Un ricatto bello e buono.
“Ci troviamo di fronte a una crisi geopolitica enorme. Ci sono molti attori che si stanno confrontando. Si parla molto delle pressioni iraniane sull’Italia perché convinca gli Usa a ritirare l’estradizione nei confronti dell’ingegnere accusato di terrorismo. Ma c’è un altro fatto che va considerato. Il governo Meloni è stato l’unico esecutivo negli ultimi 30 anni che ha messo sotto pressione la Repubblica Islamica sui temi dei diritti civili e dei diritti umani. Si tratta da un lato di una cosa molto positiva a livello etico, ma anche per questo l’esecutivo ha più difficoltà a interagire”.
Fino a che punto si può spingere la Repubblica Islamica?
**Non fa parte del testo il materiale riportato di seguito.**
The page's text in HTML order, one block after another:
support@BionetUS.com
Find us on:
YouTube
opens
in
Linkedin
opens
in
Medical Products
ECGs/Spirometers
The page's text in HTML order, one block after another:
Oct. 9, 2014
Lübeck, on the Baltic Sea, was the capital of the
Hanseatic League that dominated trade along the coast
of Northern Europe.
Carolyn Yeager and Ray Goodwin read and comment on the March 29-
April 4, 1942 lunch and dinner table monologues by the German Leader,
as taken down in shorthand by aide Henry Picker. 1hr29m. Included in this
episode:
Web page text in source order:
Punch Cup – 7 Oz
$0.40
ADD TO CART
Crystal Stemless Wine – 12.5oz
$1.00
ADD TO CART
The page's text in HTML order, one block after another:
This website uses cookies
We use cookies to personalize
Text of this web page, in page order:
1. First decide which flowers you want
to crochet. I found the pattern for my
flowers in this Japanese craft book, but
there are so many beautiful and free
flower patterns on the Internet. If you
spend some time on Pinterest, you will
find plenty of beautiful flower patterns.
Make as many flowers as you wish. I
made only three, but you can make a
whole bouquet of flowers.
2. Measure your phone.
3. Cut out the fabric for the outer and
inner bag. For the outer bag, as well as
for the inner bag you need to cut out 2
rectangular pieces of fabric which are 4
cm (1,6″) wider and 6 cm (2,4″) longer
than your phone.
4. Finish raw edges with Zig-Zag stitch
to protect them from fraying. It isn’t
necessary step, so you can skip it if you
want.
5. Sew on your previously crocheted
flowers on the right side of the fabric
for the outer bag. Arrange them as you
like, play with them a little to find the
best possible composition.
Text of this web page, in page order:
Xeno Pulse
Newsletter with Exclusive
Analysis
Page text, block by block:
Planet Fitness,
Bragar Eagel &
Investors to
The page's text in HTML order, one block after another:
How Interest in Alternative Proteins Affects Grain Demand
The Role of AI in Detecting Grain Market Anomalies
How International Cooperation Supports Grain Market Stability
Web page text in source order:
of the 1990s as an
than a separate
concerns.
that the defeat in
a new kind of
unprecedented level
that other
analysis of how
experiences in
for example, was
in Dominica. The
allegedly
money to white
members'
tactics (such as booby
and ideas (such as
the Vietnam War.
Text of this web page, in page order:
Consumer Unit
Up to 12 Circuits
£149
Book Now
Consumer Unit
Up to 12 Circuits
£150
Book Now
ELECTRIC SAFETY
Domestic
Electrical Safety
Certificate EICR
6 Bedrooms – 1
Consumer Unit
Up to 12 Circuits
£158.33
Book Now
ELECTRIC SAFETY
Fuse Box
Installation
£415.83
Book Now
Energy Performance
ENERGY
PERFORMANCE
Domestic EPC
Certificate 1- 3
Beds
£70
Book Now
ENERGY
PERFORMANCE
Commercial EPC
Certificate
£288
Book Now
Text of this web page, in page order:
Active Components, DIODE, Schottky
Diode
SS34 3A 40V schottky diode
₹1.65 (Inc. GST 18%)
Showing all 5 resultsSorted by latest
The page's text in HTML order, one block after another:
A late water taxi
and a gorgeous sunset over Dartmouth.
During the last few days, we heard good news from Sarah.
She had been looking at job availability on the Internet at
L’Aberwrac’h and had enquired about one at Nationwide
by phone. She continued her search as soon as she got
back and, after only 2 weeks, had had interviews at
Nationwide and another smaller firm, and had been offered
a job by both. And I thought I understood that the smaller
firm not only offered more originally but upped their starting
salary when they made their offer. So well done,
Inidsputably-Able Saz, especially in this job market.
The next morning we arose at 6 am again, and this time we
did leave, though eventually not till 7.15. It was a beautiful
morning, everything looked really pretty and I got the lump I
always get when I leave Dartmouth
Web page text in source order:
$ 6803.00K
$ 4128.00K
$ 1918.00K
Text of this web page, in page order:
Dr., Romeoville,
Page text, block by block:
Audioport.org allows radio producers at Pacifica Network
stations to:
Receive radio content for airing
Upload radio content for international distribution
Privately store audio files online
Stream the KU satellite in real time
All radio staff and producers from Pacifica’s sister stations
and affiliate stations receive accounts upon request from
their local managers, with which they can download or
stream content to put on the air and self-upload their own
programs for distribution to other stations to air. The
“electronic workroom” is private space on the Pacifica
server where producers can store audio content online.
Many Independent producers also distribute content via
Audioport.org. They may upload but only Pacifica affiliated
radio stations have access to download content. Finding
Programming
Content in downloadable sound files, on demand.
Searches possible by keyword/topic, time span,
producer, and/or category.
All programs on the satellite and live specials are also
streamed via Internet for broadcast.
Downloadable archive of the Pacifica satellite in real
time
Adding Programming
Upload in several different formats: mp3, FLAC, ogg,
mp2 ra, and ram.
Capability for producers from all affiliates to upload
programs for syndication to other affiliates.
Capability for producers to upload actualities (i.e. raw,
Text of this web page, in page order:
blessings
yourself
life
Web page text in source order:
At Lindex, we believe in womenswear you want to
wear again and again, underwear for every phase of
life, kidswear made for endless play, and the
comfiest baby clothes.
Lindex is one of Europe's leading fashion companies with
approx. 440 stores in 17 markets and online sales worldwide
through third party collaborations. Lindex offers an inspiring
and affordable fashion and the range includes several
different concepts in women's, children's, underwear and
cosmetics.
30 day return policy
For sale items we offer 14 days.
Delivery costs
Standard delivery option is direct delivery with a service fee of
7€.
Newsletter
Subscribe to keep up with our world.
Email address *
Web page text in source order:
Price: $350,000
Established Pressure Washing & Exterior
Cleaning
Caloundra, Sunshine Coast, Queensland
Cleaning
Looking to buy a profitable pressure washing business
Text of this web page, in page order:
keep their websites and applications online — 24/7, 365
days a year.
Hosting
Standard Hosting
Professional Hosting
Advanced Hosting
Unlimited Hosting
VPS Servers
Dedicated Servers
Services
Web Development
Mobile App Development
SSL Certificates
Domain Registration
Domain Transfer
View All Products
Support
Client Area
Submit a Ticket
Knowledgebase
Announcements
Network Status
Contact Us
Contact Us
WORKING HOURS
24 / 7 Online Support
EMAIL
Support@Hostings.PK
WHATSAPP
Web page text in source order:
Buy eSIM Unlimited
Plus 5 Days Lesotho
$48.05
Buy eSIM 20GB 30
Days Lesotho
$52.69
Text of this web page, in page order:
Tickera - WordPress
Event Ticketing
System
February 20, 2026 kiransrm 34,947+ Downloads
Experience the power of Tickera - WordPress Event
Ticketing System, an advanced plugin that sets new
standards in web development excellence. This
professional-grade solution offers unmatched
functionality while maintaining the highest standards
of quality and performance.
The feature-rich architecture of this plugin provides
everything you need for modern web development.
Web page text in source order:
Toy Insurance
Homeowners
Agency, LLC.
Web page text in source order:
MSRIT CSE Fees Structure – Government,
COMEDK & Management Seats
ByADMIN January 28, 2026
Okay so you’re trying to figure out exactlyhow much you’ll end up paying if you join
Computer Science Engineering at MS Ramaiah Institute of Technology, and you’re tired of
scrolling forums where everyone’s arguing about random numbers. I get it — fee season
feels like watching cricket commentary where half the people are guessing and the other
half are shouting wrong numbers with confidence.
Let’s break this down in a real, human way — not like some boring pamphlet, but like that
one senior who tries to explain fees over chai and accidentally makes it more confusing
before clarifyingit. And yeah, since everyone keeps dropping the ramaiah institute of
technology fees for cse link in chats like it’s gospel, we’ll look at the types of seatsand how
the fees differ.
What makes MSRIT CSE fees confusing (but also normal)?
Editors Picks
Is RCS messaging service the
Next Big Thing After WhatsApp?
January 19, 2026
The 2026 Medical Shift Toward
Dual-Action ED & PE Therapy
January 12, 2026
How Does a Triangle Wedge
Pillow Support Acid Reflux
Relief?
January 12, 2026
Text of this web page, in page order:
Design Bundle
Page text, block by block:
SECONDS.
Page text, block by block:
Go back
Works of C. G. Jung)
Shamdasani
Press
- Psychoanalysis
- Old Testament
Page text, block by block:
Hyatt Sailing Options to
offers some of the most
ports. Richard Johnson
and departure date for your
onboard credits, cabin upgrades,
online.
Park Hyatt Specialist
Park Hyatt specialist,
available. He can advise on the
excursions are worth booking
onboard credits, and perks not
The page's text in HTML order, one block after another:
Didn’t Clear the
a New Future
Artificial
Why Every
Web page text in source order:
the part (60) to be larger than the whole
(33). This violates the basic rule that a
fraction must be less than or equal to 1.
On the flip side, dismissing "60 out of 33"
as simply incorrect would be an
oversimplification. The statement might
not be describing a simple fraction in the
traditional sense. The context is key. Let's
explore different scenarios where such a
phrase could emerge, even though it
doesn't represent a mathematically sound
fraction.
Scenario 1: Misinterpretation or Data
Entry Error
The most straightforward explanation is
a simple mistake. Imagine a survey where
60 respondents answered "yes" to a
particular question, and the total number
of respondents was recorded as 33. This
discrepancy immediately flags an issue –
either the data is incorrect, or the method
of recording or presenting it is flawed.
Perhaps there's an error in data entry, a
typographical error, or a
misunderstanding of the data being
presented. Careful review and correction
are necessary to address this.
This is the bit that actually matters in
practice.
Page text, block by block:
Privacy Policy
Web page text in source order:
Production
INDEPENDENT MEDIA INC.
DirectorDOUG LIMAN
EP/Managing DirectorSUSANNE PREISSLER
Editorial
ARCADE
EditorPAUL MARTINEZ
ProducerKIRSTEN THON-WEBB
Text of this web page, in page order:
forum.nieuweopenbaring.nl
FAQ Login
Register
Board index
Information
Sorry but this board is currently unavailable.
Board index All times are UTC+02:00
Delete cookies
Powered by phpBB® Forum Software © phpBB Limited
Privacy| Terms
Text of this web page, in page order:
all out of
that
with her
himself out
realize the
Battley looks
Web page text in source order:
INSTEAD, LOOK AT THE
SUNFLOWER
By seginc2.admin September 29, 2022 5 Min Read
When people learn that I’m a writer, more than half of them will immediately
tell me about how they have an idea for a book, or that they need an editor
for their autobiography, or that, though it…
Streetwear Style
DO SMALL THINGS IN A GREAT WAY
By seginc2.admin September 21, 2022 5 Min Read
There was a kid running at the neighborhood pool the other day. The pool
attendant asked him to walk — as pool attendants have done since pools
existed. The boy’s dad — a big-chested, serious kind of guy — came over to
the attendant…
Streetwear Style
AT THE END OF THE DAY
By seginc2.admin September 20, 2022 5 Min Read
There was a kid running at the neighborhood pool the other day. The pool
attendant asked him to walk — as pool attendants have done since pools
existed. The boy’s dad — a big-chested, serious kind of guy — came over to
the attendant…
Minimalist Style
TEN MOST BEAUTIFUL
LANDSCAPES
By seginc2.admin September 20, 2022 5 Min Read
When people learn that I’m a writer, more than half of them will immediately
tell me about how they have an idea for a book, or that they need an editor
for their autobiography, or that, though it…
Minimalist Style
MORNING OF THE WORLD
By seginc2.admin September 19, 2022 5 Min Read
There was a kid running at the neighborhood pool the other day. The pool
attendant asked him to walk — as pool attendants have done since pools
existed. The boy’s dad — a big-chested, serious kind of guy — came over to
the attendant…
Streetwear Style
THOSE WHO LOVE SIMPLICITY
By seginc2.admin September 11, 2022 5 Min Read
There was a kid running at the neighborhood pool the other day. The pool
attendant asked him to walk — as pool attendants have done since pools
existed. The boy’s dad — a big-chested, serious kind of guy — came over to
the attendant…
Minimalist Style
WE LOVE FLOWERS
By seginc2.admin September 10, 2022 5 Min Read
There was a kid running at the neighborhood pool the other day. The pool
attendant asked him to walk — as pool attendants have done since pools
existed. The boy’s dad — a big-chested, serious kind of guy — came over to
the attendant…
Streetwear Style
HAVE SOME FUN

“La tradizione italiana è quella di trattare. A differenza di altri Paesi, l’Italia non lascia mai soli i suoi cittadini. L’Iran però adesso si sente in posizione di forza. Hanno una giornalista brava, riconosciuta, sanno di avere un grandissimo strumento di pressione. Adesso c’è stata una correzione del tiro da parte della Farnesina, ma nei primi giorni l’atteggiamento del ministro e dell’ambasciatrice a Teheran mi sono sembrati naive. Penso abbia ragione chi ha detto che nelle prime fasi il Ministero degli Esteri, non il governo, abbia peccato di superficialità”.
Che prospettive vede lei?
“Gli Stati Uniti di sicuro non vogliono che si tratti. È una situazione molto complicata, anche per il fatto che l’Amministrazione Biden è in scadenza. Prima del 20, quando si insedierà Trump, penso sia molto difficile che possa sbloccarsi”.
Teheran sente di avere il coltello dalla parte del manico, ma un caso geopolitico di questo genere non rischia di avere delle ripercussioni sugli equilibri interni della Repubblica Islamica?
“Molti analisti continuano a dire che i diplomatici della Repubblica Islamica sono diversi dai pasdaran. Non è così. Sono 45 anni che sento questa narrazione. È inutile cercare di dividere e dire che ci sono riformisti e conservatori, quelli bravi e quelli non bravi. La Repubblica Islamica ha preso Cecilia Sala e dietro questa decisione ci sono tutte le strutture del governo”.
Si parla di questo arresto in Iran?
“Sicuramente ha avuto un effetto sull’opinione pubblica. Il 70-80% che è contraria alla Repubblica Islamica o critica vede questo arresto come l’ennesima dimostrazione di prepotenza. Parte di queste persone, le vittime delle repressioni fra il 2022 e il 2023, pensano che adesso che è coinvolta una giornalista straniera, venga conosciuto dall’opinione pubblica internazionale un luogo dove sono stati detenuti e uccisi molti giovani eroi della libertà”.